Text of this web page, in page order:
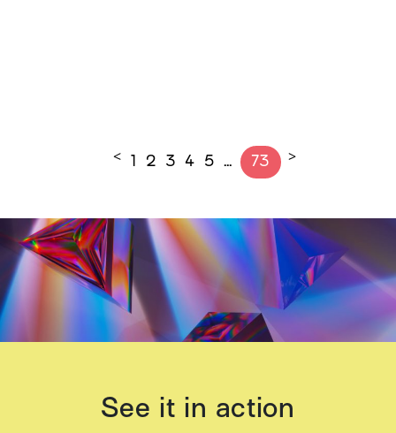
< 1 2 3 4 5 … 73 >
See it in action
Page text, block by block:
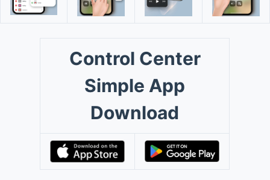
Control Center
Simple App
Download
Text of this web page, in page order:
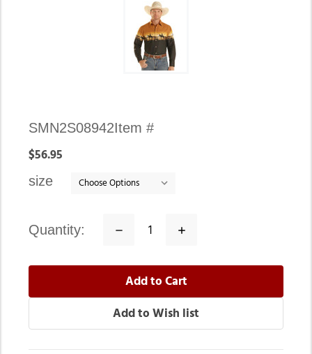
Availability:
In
Item #
SMN2S08942
$56.95
size
quantity:
Decrease
Increase
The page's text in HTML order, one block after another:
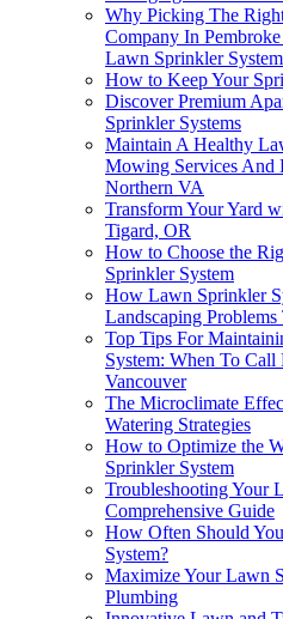
Why Picking The
Company In
Lawn Sprinkler
How to Keep Your
Discover Premium
Sprinkler Systems
Maintain A Healthy
Mowing Services And
Northern VA
Transform Your Yard
Tigard, OR
How to Choose the
Sprinkler System
How Lawn Sprinkler
Landscaping
Top Tips For
System: When To
Vancouver
The Microclimate
Watering Strategies
How to Optimize the
Sprinkler System
Troubleshooting Your
Comprehensive Guide
How Often Should
System?
Maximize Your Lawn
Plumbing
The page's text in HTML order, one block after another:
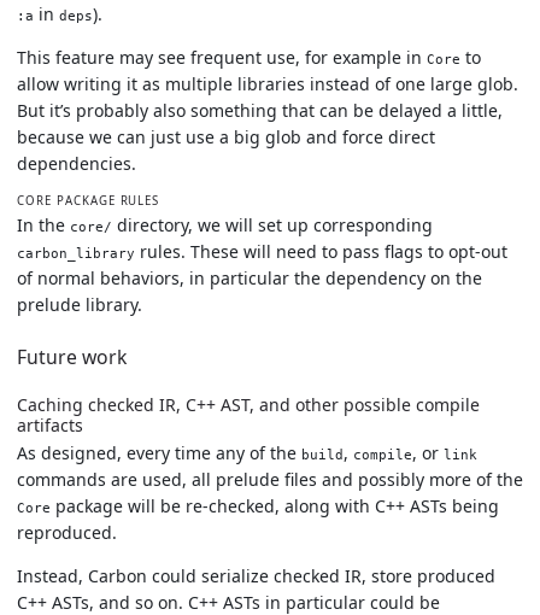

What the exercise asks
From the line containing "Page text, block" down to the final line of the material, restate every line word for word, and only those; drop the pictures.

Exercise output
Page text, block by block:
Control Center
Simple App
Download
Text of this web page, in page order:
Availability:
In
Item #
SMN2S08942
$56.95
size
quantity:
Decrease
Increase
The page's text in HTML order, one block after another:
Why Picking The
Company In
Lawn Sprinkler
How to Keep Your
Discover Premium
Sprinkler Systems
Maintain A Healthy
Mowing Services And
Northern VA
Transform Your Yard
Tigard, OR
How to Choose the
Sprinkler System
How Lawn Sprinkler
Landscaping
Top Tips For
System: When To
Vancouver
The Microclimate
Watering Strategies
How to Optimize the
Sprinkler System
Troubleshooting Your
Comprehensive Guide
How Often Should
System?
Maximize Your Lawn
Plumbing
The page's text in HTML order, one block after another:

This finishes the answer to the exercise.